Toronto Stock Exchange owner TMX Group is testing a blockchain-based system for tracking the ownership of shares in private companies and the settlement of trades, as a wave of renewed interest in crypto sweeps through traditional financial institutions.
Through its subsidiary, the Canadian Depository for Securities, TMX is already responsible for clearing and settling equity, fixed income and money-market trades, representing the vast majority of securities traded in the country. The proposed system would open the door for TMX to perform a similar role for private capital, which trades among wealthy investors rather than through public markets, and accounts for a growing share of global financing deals.
Talking Point
- Toronto Stock Exchange owner TMX Group is testing a blockchain-based system for tracking the settlement and ownership of shares in private companies
Steve Everett, head of post-trade innovation at TMX, said the organization has convened a working group of broker-dealers, banks, custodians and other institutions to provide input on the best way to use blockchain to process privately issued securities after a trade has taken place. It calls the proof of concept “Project Revo.” If it’s successful, TMX will consider moving the project out of the testing phase in the first quarter of 2025, he said.
The current patchwork system for tracking private securities “has got a lot of challenges,” Everett said, estimating a blockchain-based system could cut costs for the likes of banks, brokers and custodians by 40 per cent. “In the public markets, we have infrastructure that connects all the custodians, the banks, etc. In private markets, that doesn’t exist.”

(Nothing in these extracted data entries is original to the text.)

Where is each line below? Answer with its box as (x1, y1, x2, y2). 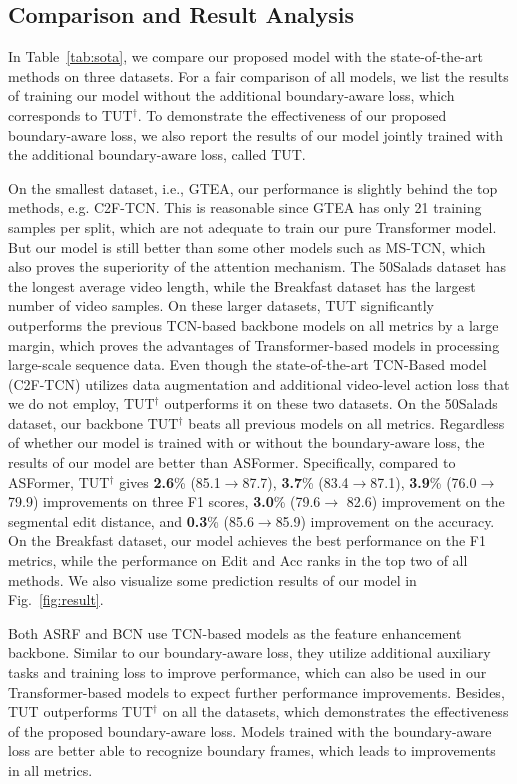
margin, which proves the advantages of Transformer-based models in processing (8, 334, 500, 355)
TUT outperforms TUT (8, 701, 153, 722)
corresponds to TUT (8, 104, 133, 125)
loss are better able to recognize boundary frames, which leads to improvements (8, 740, 496, 761)
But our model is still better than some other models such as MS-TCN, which (8, 236, 486, 257)
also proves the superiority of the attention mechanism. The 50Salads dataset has (8, 256, 507, 277)
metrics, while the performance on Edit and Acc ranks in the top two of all (8, 550, 468, 571)
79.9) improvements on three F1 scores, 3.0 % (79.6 (8, 491, 321, 512)
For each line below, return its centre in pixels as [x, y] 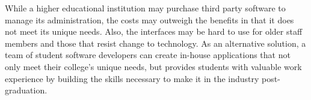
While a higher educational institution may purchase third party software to [145, 8]
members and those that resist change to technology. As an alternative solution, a [155, 43]
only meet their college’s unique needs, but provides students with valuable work [153, 66]
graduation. [26, 90]
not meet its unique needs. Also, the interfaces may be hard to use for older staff [154, 31]
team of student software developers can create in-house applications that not [148, 55]
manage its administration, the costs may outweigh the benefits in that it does [149, 19]
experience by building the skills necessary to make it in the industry [132, 78]
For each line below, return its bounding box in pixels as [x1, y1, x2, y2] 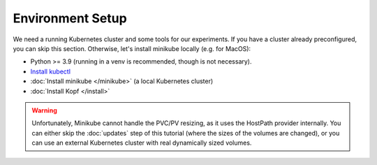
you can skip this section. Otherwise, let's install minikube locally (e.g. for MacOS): [13, 44, 251, 52]
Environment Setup [13, 10, 127, 26]
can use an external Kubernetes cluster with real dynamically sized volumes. [31, 138, 252, 147]
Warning [31, 106, 57, 115]
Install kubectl [30, 67, 71, 76]
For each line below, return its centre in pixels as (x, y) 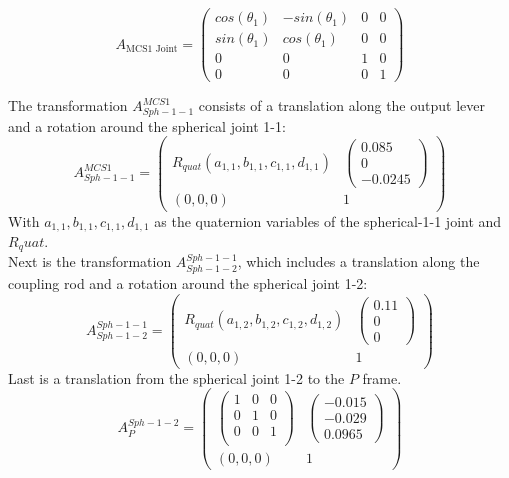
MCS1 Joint (152, 49)
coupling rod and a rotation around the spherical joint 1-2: (188, 282)
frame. (382, 377)
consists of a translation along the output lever (341, 105)
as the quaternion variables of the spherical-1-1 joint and (328, 220)
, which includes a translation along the (358, 261)
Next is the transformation (90, 261)
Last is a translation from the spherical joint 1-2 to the (176, 377)
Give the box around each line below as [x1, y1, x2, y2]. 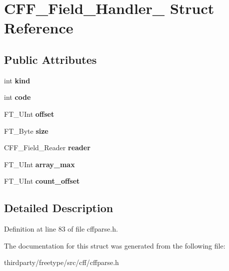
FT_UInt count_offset [4, 176, 80, 186]
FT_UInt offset [4, 108, 54, 119]
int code [4, 92, 31, 102]
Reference [4, 17, 73, 38]
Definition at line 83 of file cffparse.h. [4, 224, 118, 234]
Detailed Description [4, 200, 113, 216]
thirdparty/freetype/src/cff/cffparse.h [4, 257, 119, 268]
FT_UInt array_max [4, 159, 75, 169]
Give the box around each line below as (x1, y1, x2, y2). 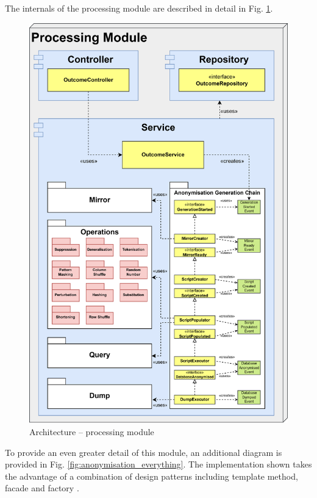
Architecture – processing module (29, 425, 154, 438)
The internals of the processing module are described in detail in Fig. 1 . (5, 2, 273, 14)
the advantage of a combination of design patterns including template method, (5, 469, 298, 482)
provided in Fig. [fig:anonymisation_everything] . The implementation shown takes (5, 458, 312, 471)
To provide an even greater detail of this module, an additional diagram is (5, 446, 282, 458)
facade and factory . (5, 482, 79, 494)
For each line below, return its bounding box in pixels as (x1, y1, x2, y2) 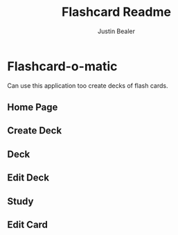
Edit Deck (7, 172, 50, 184)
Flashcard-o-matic (7, 58, 118, 74)
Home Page (7, 102, 58, 113)
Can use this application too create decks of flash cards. (7, 81, 168, 90)
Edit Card (7, 219, 48, 231)
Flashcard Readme (61, 4, 172, 20)
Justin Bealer (98, 27, 135, 35)
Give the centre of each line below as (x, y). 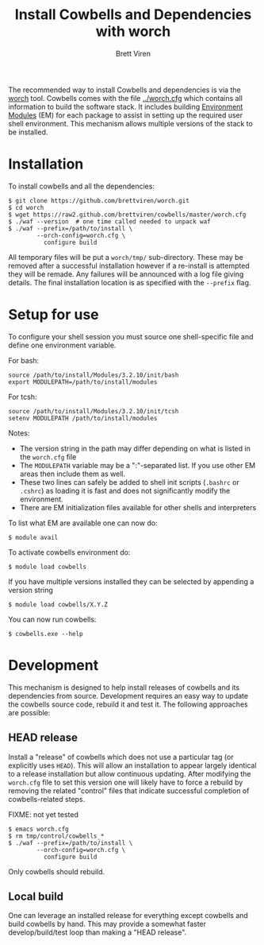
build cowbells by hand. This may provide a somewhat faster (107, 924)
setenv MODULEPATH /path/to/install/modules (83, 418)
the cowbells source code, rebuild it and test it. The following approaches (128, 704)
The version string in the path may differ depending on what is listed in (135, 448)
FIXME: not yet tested (44, 814)
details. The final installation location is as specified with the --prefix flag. (130, 282)
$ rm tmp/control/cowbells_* (56, 836)
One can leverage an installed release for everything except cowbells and (128, 916)
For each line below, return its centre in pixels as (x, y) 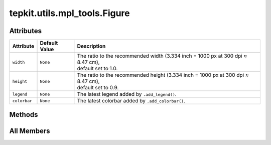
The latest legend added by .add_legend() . (127, 94)
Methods (24, 115)
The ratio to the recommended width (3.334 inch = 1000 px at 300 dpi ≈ (162, 56)
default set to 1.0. (97, 69)
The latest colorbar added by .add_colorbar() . (131, 101)
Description (91, 46)
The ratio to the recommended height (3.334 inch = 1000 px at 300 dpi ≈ (163, 75)
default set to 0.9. (98, 88)
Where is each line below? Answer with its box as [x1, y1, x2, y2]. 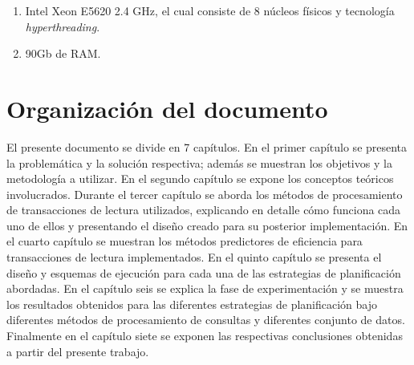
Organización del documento [6, 91, 328, 124]
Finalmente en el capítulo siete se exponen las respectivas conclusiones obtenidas [6, 327, 403, 344]
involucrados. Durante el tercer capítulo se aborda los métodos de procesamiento [6, 185, 403, 202]
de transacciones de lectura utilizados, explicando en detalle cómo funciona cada [6, 201, 401, 218]
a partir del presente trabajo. [6, 343, 149, 359]
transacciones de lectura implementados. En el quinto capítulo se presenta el [6, 249, 382, 266]
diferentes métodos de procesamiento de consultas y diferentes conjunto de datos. [6, 311, 405, 328]
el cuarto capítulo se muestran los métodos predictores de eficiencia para [6, 233, 363, 249]
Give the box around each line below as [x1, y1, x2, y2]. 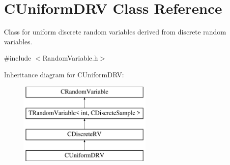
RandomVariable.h [42, 53, 98, 63]
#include [4, 53, 31, 63]
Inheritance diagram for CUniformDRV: [4, 69, 124, 79]
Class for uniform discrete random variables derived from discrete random [4, 27, 226, 37]
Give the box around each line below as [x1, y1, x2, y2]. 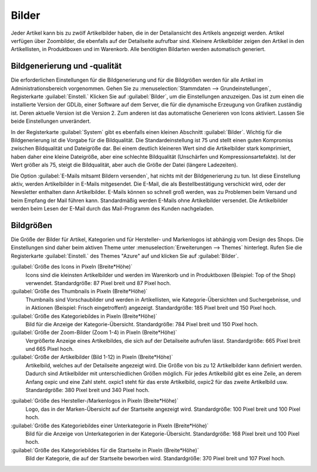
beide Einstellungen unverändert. [11, 118, 91, 125]
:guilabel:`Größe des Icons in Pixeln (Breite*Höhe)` [11, 263, 133, 270]
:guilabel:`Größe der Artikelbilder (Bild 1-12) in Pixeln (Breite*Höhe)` [11, 353, 173, 361]
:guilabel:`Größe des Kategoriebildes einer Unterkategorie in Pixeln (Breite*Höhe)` [11, 422, 209, 429]
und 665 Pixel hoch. [25, 346, 74, 353]
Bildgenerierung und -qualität [11, 61, 122, 71]
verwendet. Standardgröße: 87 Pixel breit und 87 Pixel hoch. [25, 279, 171, 286]
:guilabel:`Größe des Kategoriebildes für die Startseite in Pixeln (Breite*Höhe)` [11, 447, 199, 454]
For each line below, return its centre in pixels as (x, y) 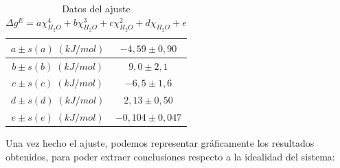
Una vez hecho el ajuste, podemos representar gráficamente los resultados (160, 143)
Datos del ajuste (96, 8)
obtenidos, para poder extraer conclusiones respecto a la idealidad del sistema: (170, 156)
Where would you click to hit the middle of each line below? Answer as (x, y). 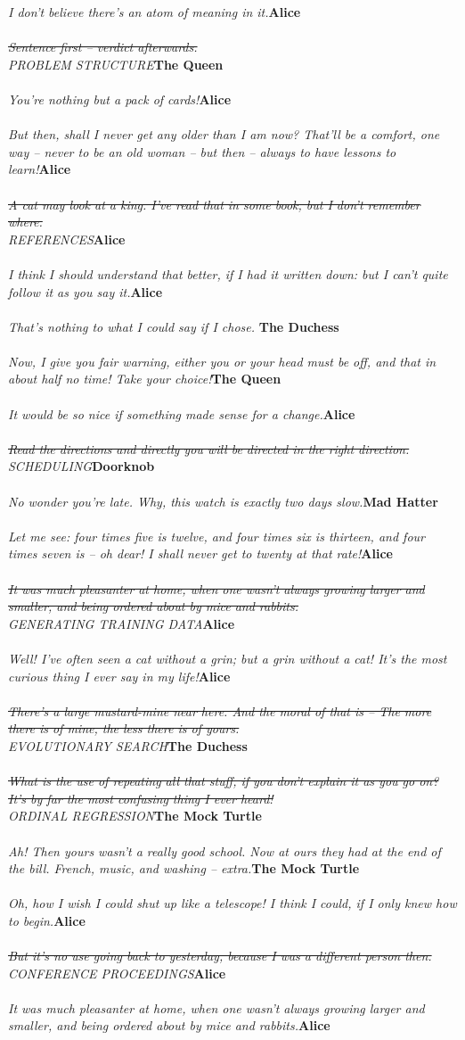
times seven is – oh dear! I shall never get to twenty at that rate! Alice (200, 553)
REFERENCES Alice (67, 239)
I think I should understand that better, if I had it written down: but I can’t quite (228, 273)
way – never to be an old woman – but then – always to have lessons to (202, 151)
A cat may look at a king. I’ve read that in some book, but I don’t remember (214, 204)
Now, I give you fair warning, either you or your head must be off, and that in (222, 361)
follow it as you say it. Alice (86, 291)
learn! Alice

The massive crypto crash of 2022 embarrassed many institutions that had invested in firms that collapsed amid fraud allegations, including FTX, backed by the Ontario Teachers’ Pension Plan, and Celsius, backed by the Caisse de dépôt et placement du Québec. The value of most crypto tokens has since recovered. In January, BlackRock and other Wall Street giants successfully launched Bitcoin exchange-traded funds (ETFs), prompting mainstream financial players to start experimenting again.
TMX was early to dip its toes back into the technology, issuing a consultation paper in July 2023 that proposed allowing the trade of digital assets Bitcoin and Ether on the TSX Alpha Exchange. (Everett said he was unable to provide an update on the progress of the proposal.)
Crypto tokens that represent assets in the real world—such as government bonds, company shares or commodities like gold—are a particularly hot trend among crypto firms and traditional financial players alike, providing better liquidity for investors and efficiency for the issuers of securities. Earlier this month, New York City-based financial services firm Broadridge announced that an unnamed major Canadian bank is using its blockchain-based platform for managing treasury securities.
“Market participants are increasingly looking to [traditional financial institutions] as their partner of choice in mobilizing their digital securities in an environment that is secure, trusted and scalable,” said Bryan Murphy and 11 other authors in a Citi report released earlier this month. People are trading trillions of dollars worth of tokenized collateral every day, according to the report, and tokenized money market funds hold millions of dollars.
The use of blockchains to facilitate trading gets a lot of attention, but TMX is exploring its potential to solve a less exciting, but nevertheless important, problem: Tamper-proof digital record keeping. Participants in blockchain-based systems compete to publish transactions to a shared digital ledger, with incentives designed to make it more expensive to sneak inaccurate or fraudulent information into the record.
Jonathan Ip, a lawyer who advises blockchain and cryptocurrency companies, said he thinks the technology has potential for improving the processing and recording of ownership of shares in private companies after trades. He said private companies can currently use “almost anything” to keep track of who owns their shares, including simple Excel spreadsheets—leaving them vulnerable to inaccuracies and disputes.
“To be able to use something that will reduce or eliminate the possibility of errors and also settle transactions faster—why not?” Ip said. “It’s a pain for someone internally to deal with that.”
A common criticism of blockchain for record-keeping is that proponents may be ignoring an even less sexy, but perfectly serviceable, solution: A regular old-fashioned database, maintained by a trusted authority like TMX. Everett said a blockchain, or a hybrid centralized database that uses some blockchain technology, has advantages including the ability to require multiple parties to sign off before officially recording a change.
However, he said it’s possible the institutions participating in Project Revo will ultimately decide a regular database solves the problem just as well.
“Just because something has a novelty value doesn’t necessarily mean it’s something we need to do,” he said. “But if it’s a good fit and meets the [desired] outcome, we test that.”